Quote:Many web sites make you click on “agree” to the terms and conditions before going on, but Ticketmaster does not. Further, the terms and conditions are set forth so that the customer needs to scroll down the home page to find and read them. Many customers instead are likely to proceed to the event page of interest rather than reading the “small print.” It cannot be said that merely putting the terms and conditions in this fashion necessarily creates a contract with any one using the web site.
Ticketmaster Corp. v. Tickets.Com, Inc., 2000 WL 525390, 3 (C.D.Cal., 2000).
Quote:[A]n offeree, regardless of apparent manifestation of his consent, is not bound by inconspicuous contractual provisions of which he was unaware, contained in a document whose contractual nature is not obvious....
Windsor Mills, Inc. v.
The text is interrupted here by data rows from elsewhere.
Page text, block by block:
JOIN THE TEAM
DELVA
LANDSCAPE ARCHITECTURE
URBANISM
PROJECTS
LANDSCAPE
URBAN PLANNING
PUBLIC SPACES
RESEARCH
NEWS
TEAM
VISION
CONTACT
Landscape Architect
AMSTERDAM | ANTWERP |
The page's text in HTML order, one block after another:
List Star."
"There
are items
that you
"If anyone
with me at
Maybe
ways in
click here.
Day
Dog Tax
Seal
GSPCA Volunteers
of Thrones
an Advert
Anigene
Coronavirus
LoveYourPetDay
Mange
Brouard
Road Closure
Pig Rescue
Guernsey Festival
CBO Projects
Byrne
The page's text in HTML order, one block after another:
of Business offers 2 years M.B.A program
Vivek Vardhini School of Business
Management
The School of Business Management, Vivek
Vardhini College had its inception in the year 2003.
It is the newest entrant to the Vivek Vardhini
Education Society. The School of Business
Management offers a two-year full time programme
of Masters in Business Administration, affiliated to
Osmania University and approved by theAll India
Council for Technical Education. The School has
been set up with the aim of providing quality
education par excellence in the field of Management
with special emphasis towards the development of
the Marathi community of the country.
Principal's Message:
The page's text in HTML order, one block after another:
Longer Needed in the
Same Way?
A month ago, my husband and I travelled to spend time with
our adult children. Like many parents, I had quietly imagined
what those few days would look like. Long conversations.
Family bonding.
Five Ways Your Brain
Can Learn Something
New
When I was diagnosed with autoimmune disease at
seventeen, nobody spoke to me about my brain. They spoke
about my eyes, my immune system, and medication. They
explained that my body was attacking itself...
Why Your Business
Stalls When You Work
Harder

Collins & Aikman Corp., 25 Cal.App.3d 987, 993, 101 Cal.Rptr. 347 (Cal.Ct.App.1972).
Quote:Netscape argues that the mere act of downloading indicates assent. However, downloading is hardly an unambiguous indication of assent. The primary purpose of downloading is to obtain a product, not to assent to an agreement. In contrast, clicking on an icon stating “I assent” has no meaning or purpose other than to indicate such assent. Netscape's failure to require users of SmartDownload to indicate assent to its license as a precondition to downloading and using its software is fatal to its argument that a contract has been formed.
Specht v. Netscape Communications Corp., 150 F. Supp. 2d 585, 595 (S.D.N.Y., 2001).
To summarize, users of IMDB are not bound by the terms of usage of the website because they are not required to accept them. I was unable to make the moderators of Mythbuntu forums see this fact when it came to a program to obtain EPG data from Microsoft Media Center servers. The Microsoft TOS for their Media Center data explicitly stated that it could not be accessed with anything other than an authorized Microsoft product, but that does not apply to anyone who does not explicitly accept that TOS/license.
If I had purchased and installed Vista MCE (for example), I would have been required to explicitly accept the terms of the license (click "I Agree" in order to install it). IN that case, the terms would be binding. But as a Linux user I've never accepted Microsoft's TOS and am therefore not bound by them. That means I can access data from Microsoft's EPG servers any way I like and there are no legal ramifications. If Microsoft wants to make their servers inaccessible to anything other than a Microsoft product, it's up to them to do so.
In like manner, if IMDB wants to make its users explicitly agree not to scrape the website or to make the website "unscrapable," it's up to them to do so. In the mean time, as I said, their TOS amounts to nothing more than a request. It's not enough to form a contract and it is not legally binding, even if you HAVE read it and know what it says.